Indizienprozess

Indizienprozesse sind für die Verteidigung die wohl schwierigsten, jedenfalls in den Rechtsmittelverfahren. Das erkennt man bspw. an der aktuellen Rechtsprechung des Bundesgerichts (vgl. bspw. BGer 7B_282/2022 vom 22.05.2024):

Der Indizienbeweis ist dem direkten Beweis gleichwertig. Es ist zulässig, aus der Gesamtheit der verschiedenen Indizien, welche je für sich allein betrachtet nur mit einer gewissen Wahrscheinlichkeit auf eine bestimmte Tatsache oder Täterschaft hindeuten und insofern Zweifel offen lassen, auf den vollen rechtsgenügenden Beweis von Tat oder Täter zu schliessen. Der Indizienprozess als solcher verletzt weder die Unschuldsvermutung noch die aus ihr abgeleiteten Teilrechte (Urteile 6B_429/2023 vom 31. August 2023 E. 2.3; 6B_219/2021, 6B_228/2021 vom 19. April 2023 E. 2.2; je mit Hinweisen) [E. 2.1]. 

Im vorliegenden Fall ist der Beschwerdeführer am Willkürbeweis gescheitert, der bei einem Indizienprozess eigentlich immer scheitern muss:

Schliesslich ist der Umstand zu betonen, dass es sich beim Verfahren vor den kantonalen Sachgerichten letztlich um einen Indizienprozess gehandelt hat: Damit hätte der Beschwerdeführer darlegen müssen, inwiefern auch der aus der Gesamtheit der verschiedenen Indizien gezogene Schluss geradezu willkürlich ist (E. 2.2).

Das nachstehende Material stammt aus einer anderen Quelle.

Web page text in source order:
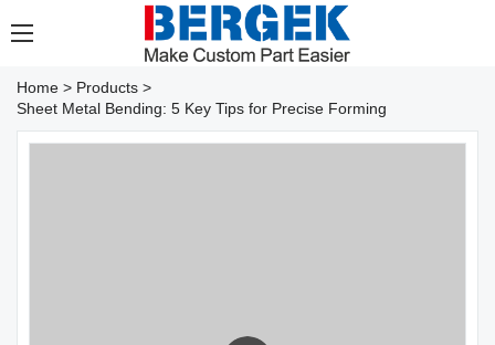
Home > Products >
Sheet Metal Bending: 5 Key Tips for Precise Forming

Geradezu aussichtslos wird es, wenn dann noch die antizipierte Beweiswürdigung reinspielt:

Nach konstanter Rechtsprechung wird über Tatsachen, die unerheblich, offenkundig, der Strafbehörde bekannt oder bereits rechtsgenügend erwiesen sind, nicht Beweis geführt (Art. 139 Abs. 2 StPO). Die Strafbehörden können ohne Verletzung des rechtlichen Gehörs (Art. 29 Abs. 2 BV) auf die Abnahme weiterer Beweise verzichten, wenn sie in vorweggenommener (antizipierter) Beweiswürdigung annehmen können, ihre Überzeugung werde durch weitere Beweiserhebungen nicht geändert (…). Art. 139 Abs. 2 StPO ist die gesetzliche Umschreibung der Konstellationen, in welchen eine antizipierte Beweiswürdigung zulässig ist (…) [E. 2.1].

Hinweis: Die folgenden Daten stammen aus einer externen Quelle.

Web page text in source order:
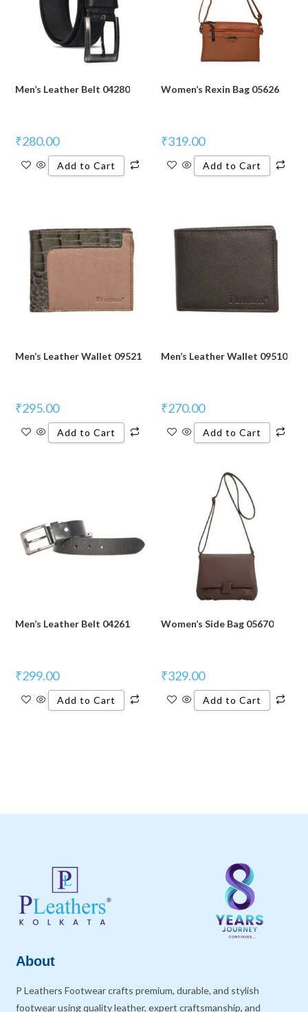
Men’s Leather Belt 04280
₹280.00
Add to Cart
Women’s Rexin Bag 05626
₹319.00
Add to Cart
Men’s Leather Wallet 09521
₹295.00
Add to Cart
Men’s Leather Wallet 09510
₹270.00
Add to Cart
Men’s Leather Belt 04261
₹299.00
Add to Cart
Women’s Side Bag 05670
₹329.00
Add to Cart
About
P Leathers Footwear crafts premium, durable, and stylish
footwear using quality leather, expert craftsmanship, and
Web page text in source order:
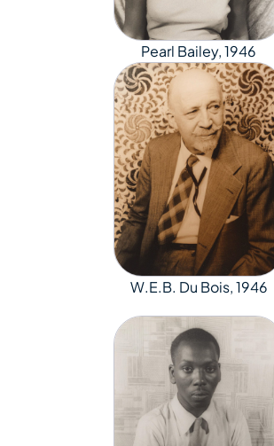
Pearl Bailey, 1946
W.E.B. Du Bois, 1946
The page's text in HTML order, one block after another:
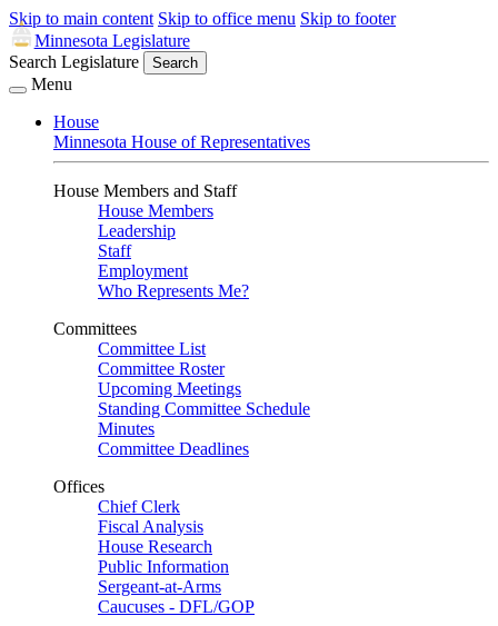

Verschiedene Indizien müssten eigentlich logisch verknüpft werden können und sich so zu einer eigentlichen Kette zusammenfügen lassen. U.a. das kommt bei der Beweiswürdigung rasch zu kurz. Ob es im vorliegenden Fall auch zu kurz kam, kann man dem Entscheid nicht entnehmen. Jedenfalls scheiterte auch hier die Willkürrüge.

Ähnlich ist es übrigens bei der Revision: je schwächer die Beweislage, je schwieriger die Revision.